BEGIN INPUT RECORDS

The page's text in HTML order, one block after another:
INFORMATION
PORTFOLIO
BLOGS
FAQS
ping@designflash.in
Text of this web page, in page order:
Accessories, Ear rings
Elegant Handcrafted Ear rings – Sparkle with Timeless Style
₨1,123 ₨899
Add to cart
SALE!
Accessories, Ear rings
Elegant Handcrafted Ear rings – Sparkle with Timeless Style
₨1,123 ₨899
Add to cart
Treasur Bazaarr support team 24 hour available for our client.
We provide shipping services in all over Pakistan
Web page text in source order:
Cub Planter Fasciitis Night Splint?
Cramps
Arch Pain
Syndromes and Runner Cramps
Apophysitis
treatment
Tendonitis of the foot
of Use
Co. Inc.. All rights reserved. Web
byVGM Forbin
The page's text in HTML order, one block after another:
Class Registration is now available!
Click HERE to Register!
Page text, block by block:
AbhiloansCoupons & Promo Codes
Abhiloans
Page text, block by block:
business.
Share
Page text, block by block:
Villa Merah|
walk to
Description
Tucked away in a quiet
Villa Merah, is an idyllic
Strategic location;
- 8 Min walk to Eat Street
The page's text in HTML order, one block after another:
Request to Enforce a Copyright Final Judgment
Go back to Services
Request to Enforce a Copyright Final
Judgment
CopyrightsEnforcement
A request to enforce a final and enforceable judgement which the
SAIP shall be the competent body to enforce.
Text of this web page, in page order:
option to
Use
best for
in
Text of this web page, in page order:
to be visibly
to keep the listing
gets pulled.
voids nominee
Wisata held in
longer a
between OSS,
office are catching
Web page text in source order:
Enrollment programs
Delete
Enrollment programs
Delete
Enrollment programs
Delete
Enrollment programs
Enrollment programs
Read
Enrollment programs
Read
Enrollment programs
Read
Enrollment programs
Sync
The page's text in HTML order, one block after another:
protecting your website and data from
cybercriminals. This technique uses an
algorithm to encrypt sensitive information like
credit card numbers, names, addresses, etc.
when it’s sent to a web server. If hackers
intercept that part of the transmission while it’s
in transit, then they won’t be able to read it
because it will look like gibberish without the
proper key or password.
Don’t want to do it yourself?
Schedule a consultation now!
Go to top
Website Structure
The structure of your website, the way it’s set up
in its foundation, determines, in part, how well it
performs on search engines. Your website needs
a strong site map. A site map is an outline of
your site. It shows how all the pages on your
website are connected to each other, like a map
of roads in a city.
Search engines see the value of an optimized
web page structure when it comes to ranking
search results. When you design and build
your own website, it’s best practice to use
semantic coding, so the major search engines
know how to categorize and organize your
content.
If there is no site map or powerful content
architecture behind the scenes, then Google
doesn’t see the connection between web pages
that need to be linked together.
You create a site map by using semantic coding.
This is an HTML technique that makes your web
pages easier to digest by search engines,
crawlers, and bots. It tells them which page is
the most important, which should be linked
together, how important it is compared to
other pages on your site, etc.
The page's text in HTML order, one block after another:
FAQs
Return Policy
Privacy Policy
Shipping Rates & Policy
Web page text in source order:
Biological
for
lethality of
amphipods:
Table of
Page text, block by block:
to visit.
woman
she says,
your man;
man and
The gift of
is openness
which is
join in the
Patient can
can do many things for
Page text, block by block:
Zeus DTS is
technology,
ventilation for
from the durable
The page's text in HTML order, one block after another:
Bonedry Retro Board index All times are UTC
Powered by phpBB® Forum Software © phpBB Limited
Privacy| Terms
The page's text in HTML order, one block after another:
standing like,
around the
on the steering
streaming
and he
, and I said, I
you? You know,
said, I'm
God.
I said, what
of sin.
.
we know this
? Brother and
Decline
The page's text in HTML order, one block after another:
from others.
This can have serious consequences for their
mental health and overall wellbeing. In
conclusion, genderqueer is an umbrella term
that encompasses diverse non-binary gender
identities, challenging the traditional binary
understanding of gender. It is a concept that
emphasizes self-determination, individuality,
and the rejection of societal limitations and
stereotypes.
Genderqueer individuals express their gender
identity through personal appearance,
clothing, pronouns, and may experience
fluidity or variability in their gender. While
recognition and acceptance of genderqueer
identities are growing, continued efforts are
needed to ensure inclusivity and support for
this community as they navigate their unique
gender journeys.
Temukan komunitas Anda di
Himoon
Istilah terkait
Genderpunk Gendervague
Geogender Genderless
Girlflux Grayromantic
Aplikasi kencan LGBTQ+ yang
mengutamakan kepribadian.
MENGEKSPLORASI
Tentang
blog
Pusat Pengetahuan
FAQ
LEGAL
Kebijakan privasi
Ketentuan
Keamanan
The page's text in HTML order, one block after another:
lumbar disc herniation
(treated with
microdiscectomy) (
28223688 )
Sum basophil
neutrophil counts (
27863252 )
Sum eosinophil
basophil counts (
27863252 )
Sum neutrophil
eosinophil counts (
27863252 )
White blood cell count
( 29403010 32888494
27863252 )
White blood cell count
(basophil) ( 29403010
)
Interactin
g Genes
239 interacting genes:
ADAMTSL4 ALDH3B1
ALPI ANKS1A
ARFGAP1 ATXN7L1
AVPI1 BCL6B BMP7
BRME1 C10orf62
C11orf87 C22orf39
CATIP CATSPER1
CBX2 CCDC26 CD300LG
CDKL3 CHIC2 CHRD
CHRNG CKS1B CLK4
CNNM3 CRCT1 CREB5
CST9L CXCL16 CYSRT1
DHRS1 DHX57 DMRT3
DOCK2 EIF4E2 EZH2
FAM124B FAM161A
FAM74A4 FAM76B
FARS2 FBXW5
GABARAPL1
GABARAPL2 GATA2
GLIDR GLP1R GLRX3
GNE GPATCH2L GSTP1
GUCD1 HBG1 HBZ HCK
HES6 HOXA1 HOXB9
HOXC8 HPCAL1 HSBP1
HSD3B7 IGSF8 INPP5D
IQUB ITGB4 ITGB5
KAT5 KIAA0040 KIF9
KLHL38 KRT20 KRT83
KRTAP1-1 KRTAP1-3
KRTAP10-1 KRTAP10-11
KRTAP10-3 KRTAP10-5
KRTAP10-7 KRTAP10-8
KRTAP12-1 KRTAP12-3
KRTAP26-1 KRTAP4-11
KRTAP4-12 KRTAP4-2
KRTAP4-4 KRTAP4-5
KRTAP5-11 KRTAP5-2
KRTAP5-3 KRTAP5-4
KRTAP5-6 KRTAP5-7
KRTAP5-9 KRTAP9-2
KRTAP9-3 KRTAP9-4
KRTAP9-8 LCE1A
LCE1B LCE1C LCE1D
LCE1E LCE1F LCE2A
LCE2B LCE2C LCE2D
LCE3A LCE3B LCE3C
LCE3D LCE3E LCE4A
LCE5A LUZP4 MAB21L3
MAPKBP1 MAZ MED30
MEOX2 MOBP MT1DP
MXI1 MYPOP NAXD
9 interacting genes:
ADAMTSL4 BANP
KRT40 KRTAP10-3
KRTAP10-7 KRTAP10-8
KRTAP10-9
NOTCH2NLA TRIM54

END INPUT RECORDS

- [EXERCISE] Every line that holds the word "know" should be copied from the records.

- [ANSWER TO THE PROBLEM]
know how to categorize and organize your
you? You know,
we know this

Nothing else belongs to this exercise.